[Work required]:
Take from the material every line containing the string "reduction" and copy it.

[Listed records]:
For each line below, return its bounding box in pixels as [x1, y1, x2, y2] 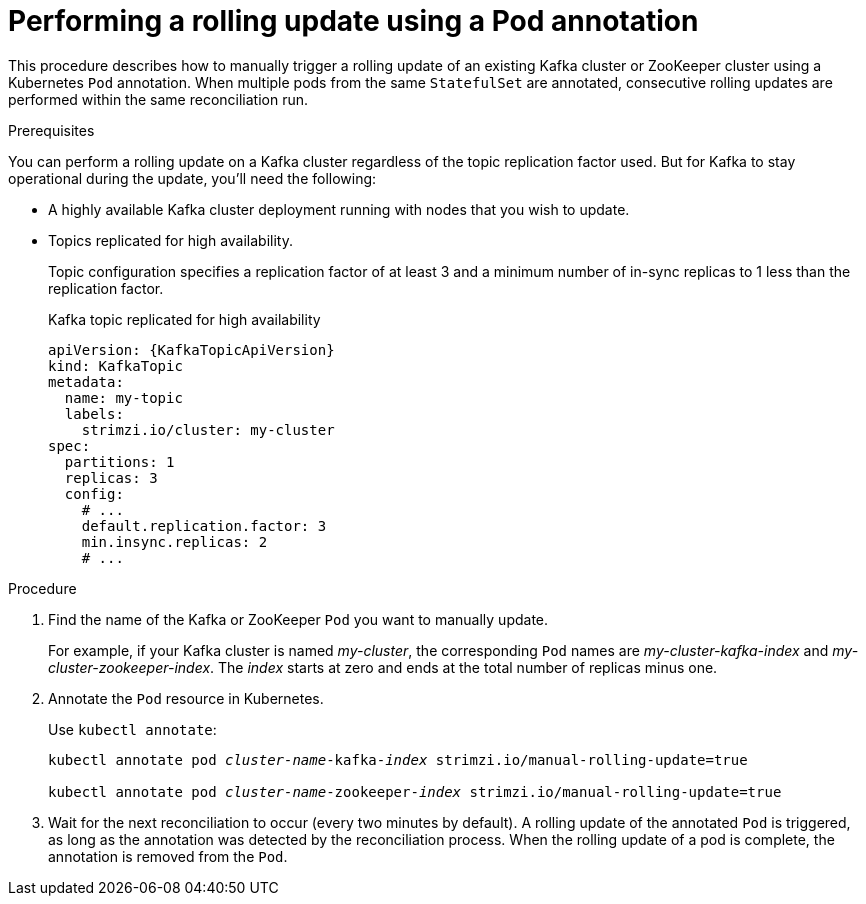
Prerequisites [8, 121, 95, 139]
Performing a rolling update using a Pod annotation [8, 4, 699, 38]
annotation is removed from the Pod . [48, 847, 288, 865]
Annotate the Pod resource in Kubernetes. [48, 689, 324, 707]
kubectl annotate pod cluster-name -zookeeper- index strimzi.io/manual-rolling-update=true [48, 783, 782, 800]
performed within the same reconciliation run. [8, 90, 309, 108]
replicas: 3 [64, 469, 158, 486]
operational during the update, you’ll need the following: [8, 169, 377, 187]
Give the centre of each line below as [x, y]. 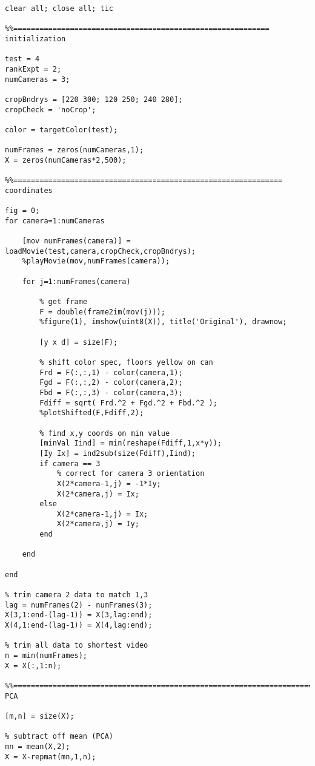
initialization [35, 39]
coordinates [29, 190]
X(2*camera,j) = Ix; [98, 494]
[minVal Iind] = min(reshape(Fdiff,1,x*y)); [131, 443]
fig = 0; [22, 211]
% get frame [64, 302]
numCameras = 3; [38, 79]
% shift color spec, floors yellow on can [126, 362]
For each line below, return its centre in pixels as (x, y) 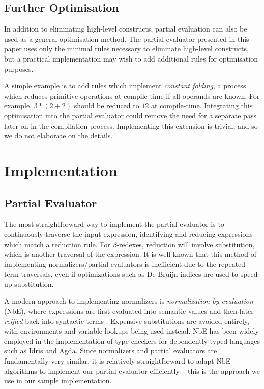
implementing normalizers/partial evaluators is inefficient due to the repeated (125, 264)
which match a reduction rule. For (57, 244)
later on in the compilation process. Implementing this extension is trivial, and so (131, 125)
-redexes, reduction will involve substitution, (186, 244)
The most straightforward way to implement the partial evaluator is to (114, 224)
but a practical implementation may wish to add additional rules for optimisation (131, 58)
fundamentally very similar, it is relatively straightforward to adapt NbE (118, 361)
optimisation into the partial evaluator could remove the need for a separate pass (130, 115)
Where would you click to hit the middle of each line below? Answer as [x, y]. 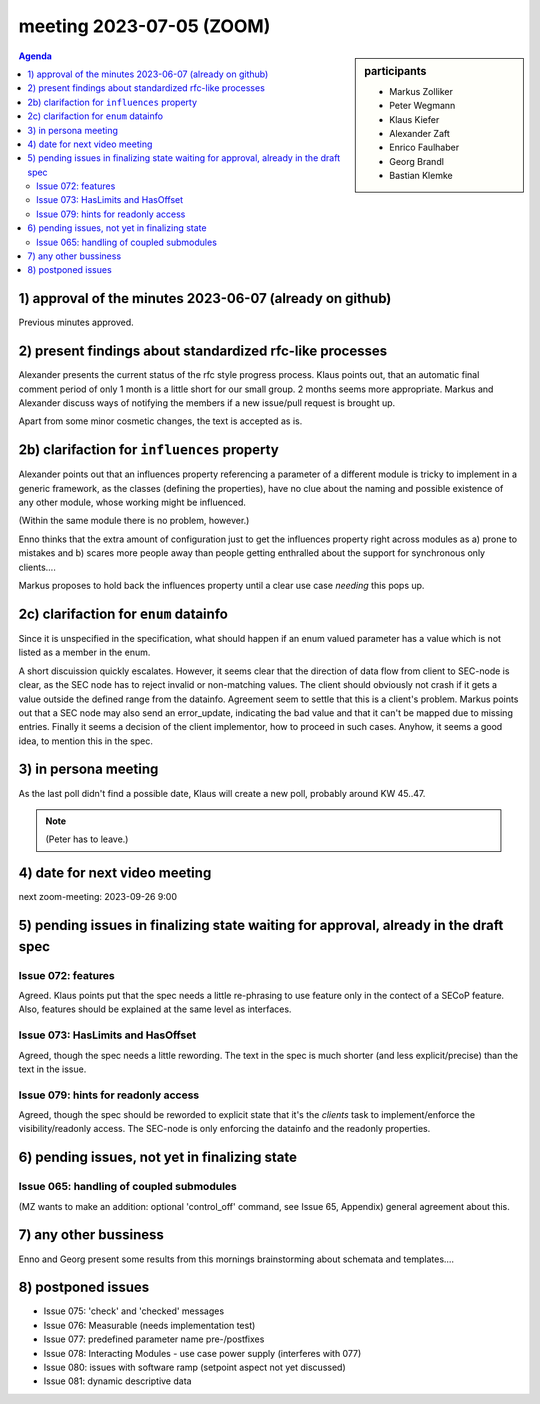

[Task response]:
which match a reduction rule. For (57, 244)
-redexes, reduction will involve substitution, (186, 244)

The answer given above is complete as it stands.